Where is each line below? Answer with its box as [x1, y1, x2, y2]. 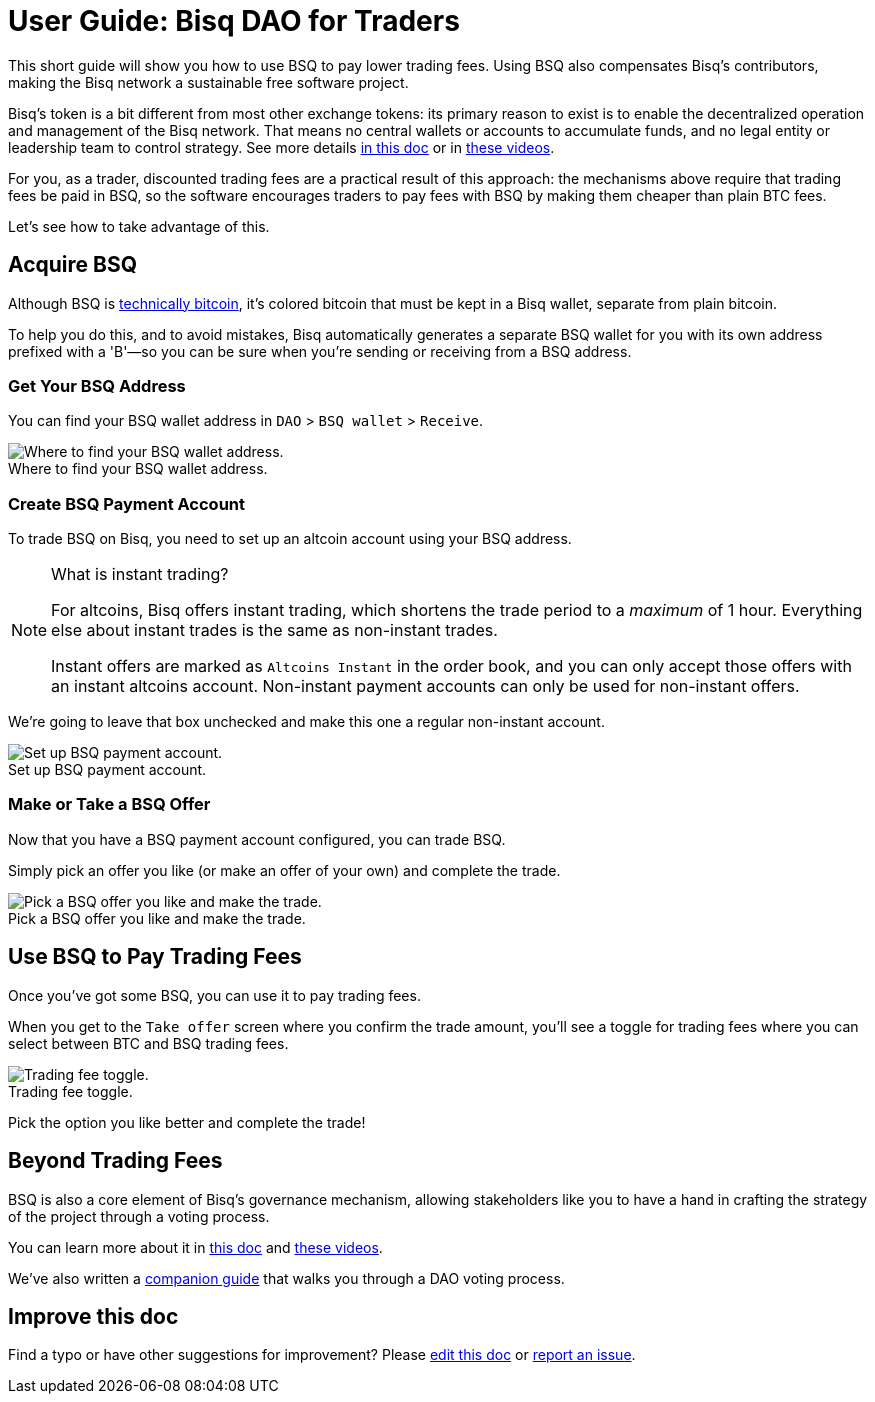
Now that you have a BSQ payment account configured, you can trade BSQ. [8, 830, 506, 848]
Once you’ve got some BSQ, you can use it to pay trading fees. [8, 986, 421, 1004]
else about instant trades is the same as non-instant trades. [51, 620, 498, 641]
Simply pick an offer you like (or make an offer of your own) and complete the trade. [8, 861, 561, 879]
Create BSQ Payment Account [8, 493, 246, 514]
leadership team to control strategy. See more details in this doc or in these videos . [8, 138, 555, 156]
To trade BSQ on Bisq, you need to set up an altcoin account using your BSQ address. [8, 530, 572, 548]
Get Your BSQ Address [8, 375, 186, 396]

==

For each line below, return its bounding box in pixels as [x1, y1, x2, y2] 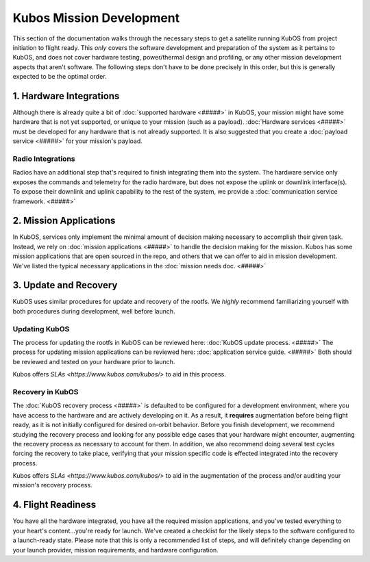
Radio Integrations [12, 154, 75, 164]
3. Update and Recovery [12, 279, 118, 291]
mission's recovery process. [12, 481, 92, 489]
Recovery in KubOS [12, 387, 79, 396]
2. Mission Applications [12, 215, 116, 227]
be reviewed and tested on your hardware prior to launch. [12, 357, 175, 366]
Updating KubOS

> _WHAT IS BEING ASKED_:
Reproduce word for word the material above, starting with the line that has "else about instant" and stopping after the line that has "Get Your BSQ Address [8, 375, 186, 396]".

> _RESULT FOR THIS EXERCISE_:
else about instant trades is the same as non-instant trades. [51, 620, 498, 641]
Simply pick an offer you like (or make an offer of your own) and complete the trade. [8, 861, 561, 879]
Create BSQ Payment Account [8, 493, 246, 514]
leadership team to control strategy. See more details in this doc or in these videos . [8, 138, 555, 156]
To trade BSQ on Bisq, you need to set up an altcoin account using your BSQ address. [8, 530, 572, 548]
Get Your BSQ Address [8, 375, 186, 396]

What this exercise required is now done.